The Mustang was a 390 4 speed car, the Charger was a 440 magnum 4 speed car. Steve McQueen did a lot of the stunt driving, there is one scene where he misses a corner then smokes the one tire backing up and going forward. He wasn’t suppose to miss the corner but after a couple tries the just left it as is.

It was all filmed at real speed, the sound affects are real. A 440 Charger has a horsepower edge over the Mustang and believe it or not is not much heavier and handles pretty good for the day.
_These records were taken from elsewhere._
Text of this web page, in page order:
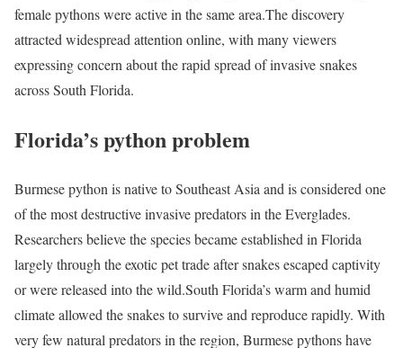
female pythons were active in the same area.The discovery
attracted widespread attention online, with many viewers
expressing concern about the rapid spread of invasive snakes
across South Florida.
Florida’s python problem
Burmese python is native to Southeast Asia and is considered one
of the most destructive invasive predators in the Everglades.
Researchers believe the species became established in Florida
largely through the exotic pet trade after snakes escaped captivity
or were released into the wild.South Florida’s warm and humid
climate allowed the snakes to survive and reproduce rapidly. With
very few natural predators in the region, Burmese pythons have
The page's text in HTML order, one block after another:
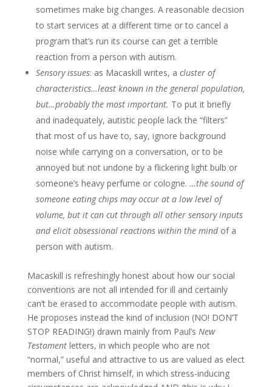
sometimes make big changes. A reasonable decision
to start services at a different time or to cancel a
program that’s run its course can get a terrible
reaction from a person with autism.
Sensory issues: as Macaskill writes, a cluster of
characteristics…least known in the general population,
but…probably the most important. To put it briefly
and inadequately, autistic people lack the “filters”
that most of us have to, say, ignore background
noise while carrying on a conversation, or to be
annoyed but not undone by a flickering light bulb or
someone’s heavy perfume or cologne. …the sound of
someone eating chips may occur at a low level of
volume, but it can cut through all other sensory inputs
and elicit obsessional reactions within the mindof a
person with autism.
Macaskill is refreshingly honest about how our social
conventions are not all intended for ill and certainly
can’t be erased to accommodate people with autism.
He proposes instead the kind of inclusion (NO! DON’T
STOP READING!) drawn mainly from Paul’s New
Testament letters, in which people who are not
“normal,” useful and attractive to us are valued as elect
members of Christ himself, in which stress-inducing
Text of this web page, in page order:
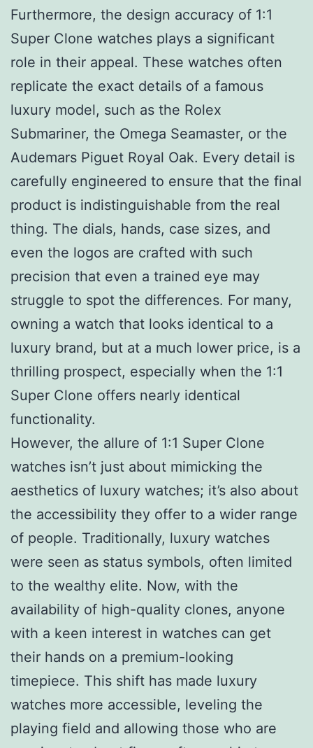
Furthermore, the design accuracy of 1:1
Super Clone watches plays a significant
role in their appeal. These watches often
replicate the exact details of a famous
luxury model, such as the Rolex
Submariner, the Omega Seamaster, or the
Audemars Piguet Royal Oak. Every detail is
carefully engineered to ensure that the final
product is indistinguishable from the real
thing. The dials, hands, case sizes, and
even the logos are crafted with such
precision that even a trained eye may
struggle to spot the differences. For many,
owning a watch that looks identical to a
luxury brand, but at a much lower price, is a
thrilling prospect, especially when the 1:1
Super Clone offers nearly identical
functionality.
However, the allure of 1:1 Super Clone
watches isn’t just about mimicking the
aesthetics of luxury watches; it’s also about
the accessibility they offer to a wider range
of people. Traditionally, luxury watches
were seen as status symbols, often limited
to the wealthy elite. Now, with the
availability of high-quality clones, anyone
with a keen interest in watches can get
their hands on a premium-looking
timepiece. This shift has made luxury
watches more accessible, leveling the
playing field and allowing those who are
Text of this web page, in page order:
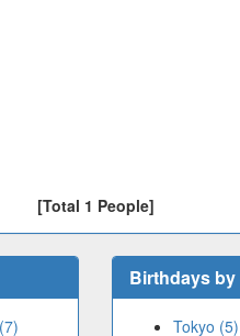
[Total 1 People]
Birthdays by
Tokyo (5)
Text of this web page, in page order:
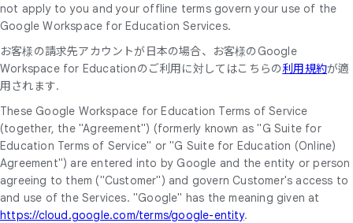
not apply to you and your offline terms govern your use of the
Google Workspace for Education Services.
お客様の請求先アカウントが日本の場合、お客様のGoogle
Workspace for Educationのご利用に対してはこちらの利用規約が適
用されます.
These Google Workspace for Education Terms of Service
(together, the "Agreement") (formerly known as "G Suite for
Education Terms of Service" or "G Suite for Education (Online)
Agreement") are entered into by Google and the entity or person
agreeing to them ("Customer") and govern Customer's access to
and use of the Services. "Google" has the meaning given at
https://cloud.google.com/terms/google-entity.
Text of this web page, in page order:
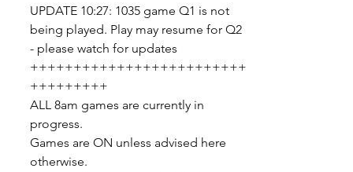
UPDATE 10:27: 1035 game Q1 is not
being played. Play may resume for Q2
- please watch for updates
+++++++++++++++++++++++++
+++++++++
ALL 8am games are currently in
progress.
Games are ON unless advised here
otherwise.
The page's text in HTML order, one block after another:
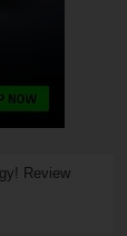
Review
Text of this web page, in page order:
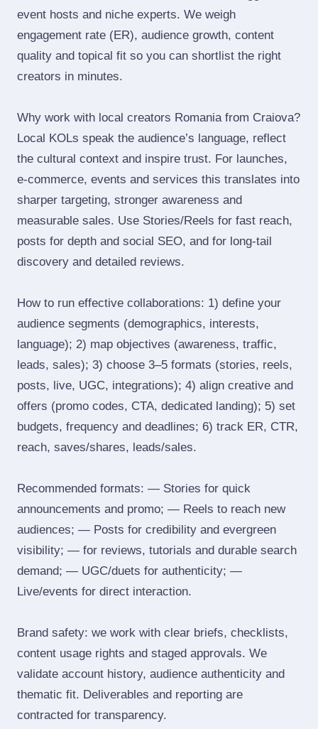
event hosts and niche experts. We weigh
engagement rate (ER), audience growth, content
quality and topical fit so you can shortlist the right
creators in minutes.
Why work with local creators Romania from Craiova?
Local KOLs speak the audience’s language, reflect
the cultural context and inspire trust. For launches,
e‑commerce, events and services this translates into
sharper targeting, stronger awareness and
measurable sales. Use Stories/Reels for fast reach,
posts for depth and social SEO, and for long‑tail
discovery and detailed reviews.
How to run effective collaborations: 1) define your
audience segments (demographics, interests,
language); 2) map objectives (awareness, traffic,
leads, sales); 3) choose 3–5 formats (stories, reels,
posts, live, UGC, integrations); 4) align creative and
offers (promo codes, CTA, dedicated landing); 5) set
budgets, frequency and deadlines; 6) track ER, CTR,
reach, saves/shares, leads/sales.
Recommended formats: — Stories for quick
announcements and promo; — Reels to reach new
audiences; — Posts for credibility and evergreen
visibility; — for reviews, tutorials and durable search
demand; — UGC/duets for authenticity; —
Live/events for direct interaction.
Brand safety: we work with clear briefs, checklists,
content usage rights and staged approvals. We
validate account history, audience authenticity and
thematic fit. Deliverables and reporting are
contracted for transparency.
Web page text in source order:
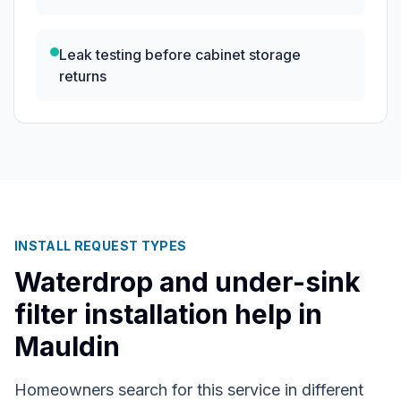
Leak testing before cabinet storage
returns
INSTALL REQUEST TYPES
Waterdrop and under-sink
filter installation help in
Mauldin
Homeowners search for this service in different
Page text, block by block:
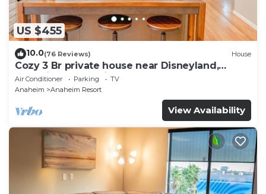
US $455
10.0(76 Reviews) House
Cozy 3 Br private house near Disneyland,
Anaheim Convention, Old town Orange
Air Conditioner Parking
TV
Anaheim
Anaheim Resort
View Availability
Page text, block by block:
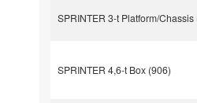
SPRINTER 3-t Platform/Chassis
SPRINTER 4,6-t Box (906)
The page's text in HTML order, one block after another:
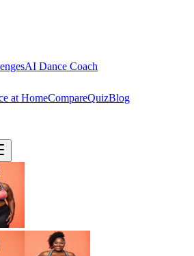
AI Dance Coach
at HomeCompareQuizBlog
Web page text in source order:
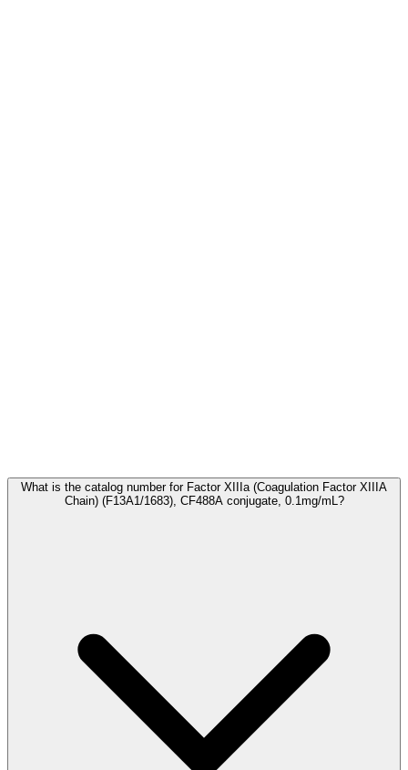
What is the catalog number for Factor XIIIa (Coagulation Factor XIIIA
Chain) (F13A1/1683), CF488A conjugate, 0.1mg/mL?
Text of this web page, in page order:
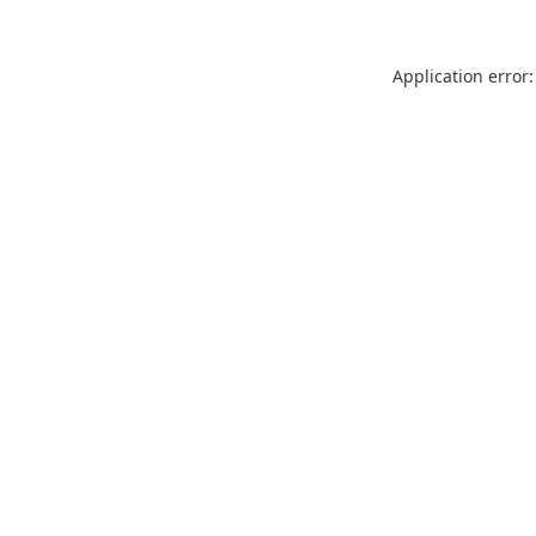
Application
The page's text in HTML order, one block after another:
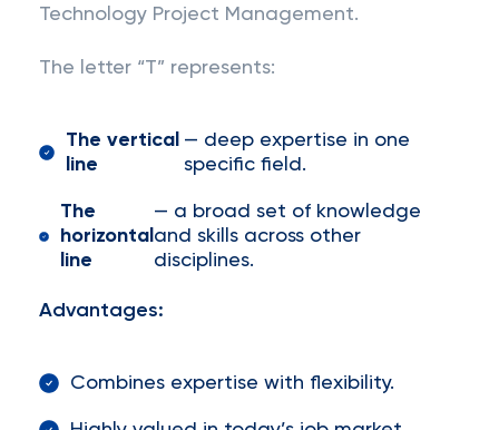
Technology Project Management.
The letter “T” represents:
The vertical
line
— deep expertise in one
specific field.
The
horizontal
line
— a broad set of knowledge
and skills across other
disciplines.
Advantages:
Combines expertise with flexibility.

The Charger had to dog it a little bit to allow the Mustang to keep up. In the end the Charger misses the gas station and shoots beyond it when the gas station blows up. When watching the movie you don’t notice.

They wanted to shoot part of it on the Golden Gate Bridge but they wouldn’t shut it down.

One of the original movie car Mustangs that was well documented sold for 3.74 million dollars. Some guy bought it years ago and it was his wife’s daily driver for several years.
 
   / What kind of vintage car do you wish you had? #185  
But anymore, when you have BONE STOCK Mustang GT's that will turn high 11's? (people, that's moving) You can cruise down the Highway at 85 MPH with the A/C on, listening to a 10 speaker Bang & Olafsen stereo that came from the factory in it, 22'' wheels, 205 MPH rated tires....?

Why in the HECK would I want an old raggedy, loud, smelly dinosaur that rattles like a Beeyatch, rides like a haywagon, gets 10 MPG downhill and breaks down every five minutes? And then you can't get parts for it.

The one new car my dad bought in his lifetime was a '67 GTO. He agonized over it for months, ended up ordering nearly everything off the high performance part of the list except triple carbs. It turned out to be a great family car. I learned to drive in it when I was 12. It was a fast car for its time and even handled decently for an American car of the era. People would randomly try to race you.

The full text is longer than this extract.